Unicode#

Ever noticed when you copy-paste some text and get garbage symbols? Or see garbage when you load a CSV file? This video explains why. It covers how computers store text (called character encoding) and why it sometimes goes wonky.

Learn about ASCII (the original 7-bit encoding system that could only handle 128 characters), why that wasn’t enough for global languages, and how modern solutions like Unicode save the day by letting us use any character from any language.

Some programs try to guess encodings (sometimes badly!). A signature called BOM (Byte Order Mark) helps computers know exactly how to read text files correctly.

Learn how Unicode, UTF-8 and character encoding works. This is a common gotcha when building apps that handle international text - something bootcamps often skip but developers and data scientists regularly face in the real world.

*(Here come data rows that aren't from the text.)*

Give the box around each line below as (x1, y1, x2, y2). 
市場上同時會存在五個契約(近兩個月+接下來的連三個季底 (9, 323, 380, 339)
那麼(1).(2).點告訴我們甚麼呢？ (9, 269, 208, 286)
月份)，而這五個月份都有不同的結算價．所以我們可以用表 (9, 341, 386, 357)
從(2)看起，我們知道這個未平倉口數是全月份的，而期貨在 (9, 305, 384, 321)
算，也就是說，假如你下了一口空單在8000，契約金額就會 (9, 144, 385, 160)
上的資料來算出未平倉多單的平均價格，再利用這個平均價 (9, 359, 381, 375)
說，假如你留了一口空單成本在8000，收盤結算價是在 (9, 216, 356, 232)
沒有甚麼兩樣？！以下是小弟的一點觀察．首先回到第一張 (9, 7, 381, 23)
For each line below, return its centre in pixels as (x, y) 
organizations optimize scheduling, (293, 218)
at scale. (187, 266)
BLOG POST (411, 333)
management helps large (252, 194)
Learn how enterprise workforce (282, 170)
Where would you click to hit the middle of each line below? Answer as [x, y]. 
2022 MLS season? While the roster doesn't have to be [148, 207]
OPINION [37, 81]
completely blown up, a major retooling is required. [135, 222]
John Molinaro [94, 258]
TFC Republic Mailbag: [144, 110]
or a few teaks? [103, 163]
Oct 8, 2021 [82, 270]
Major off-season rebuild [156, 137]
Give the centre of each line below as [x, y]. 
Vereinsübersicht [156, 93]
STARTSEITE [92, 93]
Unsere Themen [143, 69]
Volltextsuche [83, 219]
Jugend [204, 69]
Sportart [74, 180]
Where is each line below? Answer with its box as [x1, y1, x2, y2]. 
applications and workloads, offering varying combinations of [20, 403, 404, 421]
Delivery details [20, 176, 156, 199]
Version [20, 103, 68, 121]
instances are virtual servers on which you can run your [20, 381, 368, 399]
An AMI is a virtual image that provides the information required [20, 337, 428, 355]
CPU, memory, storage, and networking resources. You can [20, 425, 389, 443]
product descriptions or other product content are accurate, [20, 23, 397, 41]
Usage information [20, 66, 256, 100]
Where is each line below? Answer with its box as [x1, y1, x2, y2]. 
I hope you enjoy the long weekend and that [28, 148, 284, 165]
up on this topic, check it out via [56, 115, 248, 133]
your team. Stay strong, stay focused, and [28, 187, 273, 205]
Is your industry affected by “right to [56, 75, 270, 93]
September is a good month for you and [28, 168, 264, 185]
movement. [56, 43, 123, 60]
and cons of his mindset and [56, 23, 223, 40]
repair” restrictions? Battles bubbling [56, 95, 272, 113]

Unicode is fundamental for data scientists working with international data. Here are key concepts you need to understand:

• Character Encodings: Different ways to represent text in computers
  • ASCII (7-bit): Limited to 128 characters, English-only
  • UTF-8: Variable-width encoding, backwards compatible with ASCII
  • UTF-16: Variable-width (2 or 4 bytes with surrogate pairs), used in Windows and Java
  • UTF-32: Fixed-width encoding, memory inefficient but simple

Common encoding issues you’ll encounter:

# Reading files with explicit encoding
with open("file.txt", encoding="utf-8") as f:
    text = f.read()

# Handling encoding errors
import pandas as pd

df = pd.read_csv("data.csv", encoding="utf-8", errors="replace")

# Detecting file encoding
import chardet

with open("unknown.txt", "rb") as f:
    result = chardet.detect(f.read())
print(result["encoding"])